Gordon Forrest

Personal information
- Full name: Gordon Ian Forrest
- Date of birth: 14 January 1977 (age 48)
- Place of birth: Dunfermline, Scotland
- Height: 5 ft 9 in (1.75 m)
- Position(s): Midfielder

Team information
- Current team: Shenzhen Peng City (assistant coach)

Youth career
- Rosyth Recreation

Senior career*
- Years: Team / Apps / (Gls)
- 1993–1996: Raith Rovers / 1 / (0)
- 1997–1999: Livingston / 37 / (5)
- 1999: Leiftur
- 1999–2000: East Fife / 26 / (1)
- 2000–2005: Berwick Rangers / 123 / (18)
- 2005–2009: Burntisland Shipyard

Managerial career
- 2009-2010: East Fife (chief scout)
- 2012-2013: Vancouver Whitecaps U23
- 2014-2018: Vancouver Whitecaps (assistant)
- 2019-2020: Dundee United (assistant)
- 2020-2024: Heart of Midlothian (assistant)
- 2024-: Shenzhen Peng City (assistant)

= Gordon Forrest =

Scottish football coach and former player

Gordon Ian Forrest (born 14 January 1977) is a Scottish football coach and former player who is the currently assistant coach of Chinese Super League club Shenzhen Peng City. His playing career included spells with Raith Rovers, Livingston, East Fife and Berwick Rangers in Scotland, and Leiftur in Iceland. He has coached in Scotland, New Zealand and in Canada, where he was with Vancouver Whitecaps FC.

==Early life==
Gordon Forrest was born in Dunfermline, Fife, on 14 January 1977. He was educated at Woodmill High School in the town and supported local football club Dunfermline Athletic.

==Playing career==
Forrest began his senior career with Raith Rovers, joining as a youth from Rosyth Recreation in 1993. He made his Raith debut against Celtic in 1996 and also played in the UEFA Cup. When his former Raith manager Jimmy Nicholl moved to Millwall, Forrest had an extended trial with the English club before joining Livingston in 1997. After two and a half years there, he left in 1999 for a short spell in Iceland with Leiftur, where he again appeared in the UEFA Cup. Returning to Scotland, he joined East Fife in October 1999. He then joined Berwick Rangers in 2000, making over 100 league appearances before leaving in 2005. Forrest ended his playing career with amateur club Burntisland Shipyard.

==Coaching career==
Having left senior football whilst still in his twenties, Forrest concentrated on his coaching career, obtaining a UEFA 'A' licence and youth and child coaching licences from the Scottish Football Association (SFA). He went on to work for the SFA as a Youth Development Officer in Edinburgh and Fife. In 2009 he returned to East Fife, working as first team coach under manager Stevie Crawford. In 2011, he emigrated to New Zealand to work as a football development manager for the Northern Football Federation. He was also assistant coach for the New Zealand women's national team at the 2012 Summer Olympics.
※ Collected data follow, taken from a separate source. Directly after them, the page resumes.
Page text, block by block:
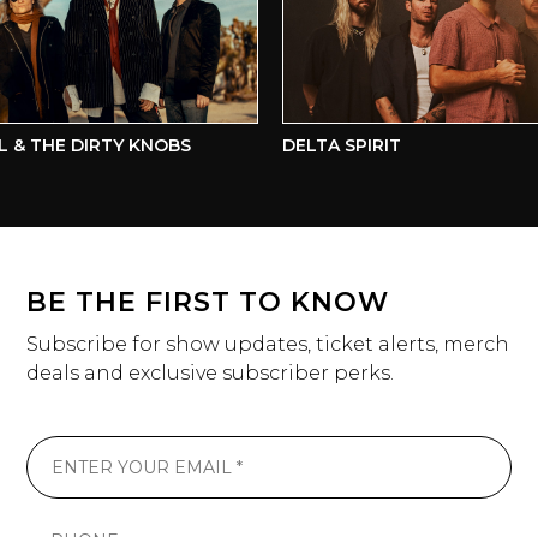
THE DIRTY KNOBS DELTA SPIRIT
BE THE FIRST TO KNOW
Subscribe for show updates, ticket alerts, merch
deals and exclusive subscriber perks.
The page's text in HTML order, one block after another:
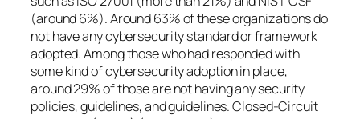
(around 6%). Around 63% of these organizations do
not have any cybersecurity standard or framework
adopted. Among those who had responded with
some kind of cybersecurity adoption in place,
around 29% of those are not having any security
policies, guidelines, and guidelines. Closed-Circuit
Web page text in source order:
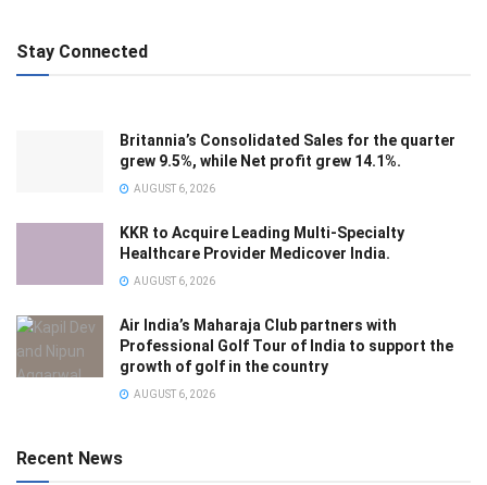
Stay Connected
Britannia’s Consolidated Sales for the quarter
grew 9.5%, while Net profit grew 14.1%.
AUGUST 6, 2026
KKR to Acquire Leading Multi-Specialty
Healthcare Provider Medicover India.
AUGUST 6, 2026
Air India’s Maharaja Club partners with
Professional Golf Tour of India to support the
growth of golf in the country
AUGUST 6, 2026
Recent News
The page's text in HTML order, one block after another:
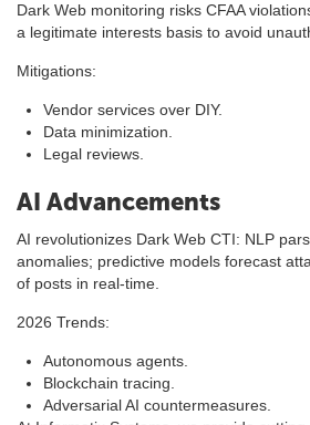
Dark Web monitoring risks CFAA
a legitimate interests basis to avoid
Mitigations:
Vendor services over DIY.
Data minimization.
Legal reviews.
AI Advancements
AI revolutionizes Dark Web CTI: NLP
anomalies; predictive models forecast
of posts in real-time.
2026 Trends:
Autonomous agents.
Blockchain tracing.
Adversarial AI countermeasures.

In October 2012, Forrest joined Canadian-based Major League Soccer (MLS) franchise Vancouver Whitecaps FC as head coach of their under-18 team and manager of coaching development. In January 2014 was promoted to working with the MLS team as an assistant coach to Carl Robinson. Whitecaps released Robinson and his coaching team, including Forrest, in September 2018.

Forrest returned to Scotland in January 2019 to take up the position of assistant head coach to Robbie Neilson at Scottish Championship club Dundee United, a role he shared with Lee McCulloch from June 2019 onwards. When Neilson left the club in June 2020 to become manager at Heart of Midlothian, Forrest and McCulloch were initially placed in temporary charge at United before joining Hearts as Neilson's assistants.

In June 2023, Forrest was named as first team coach of Hearts. He was dismissed in September 2024.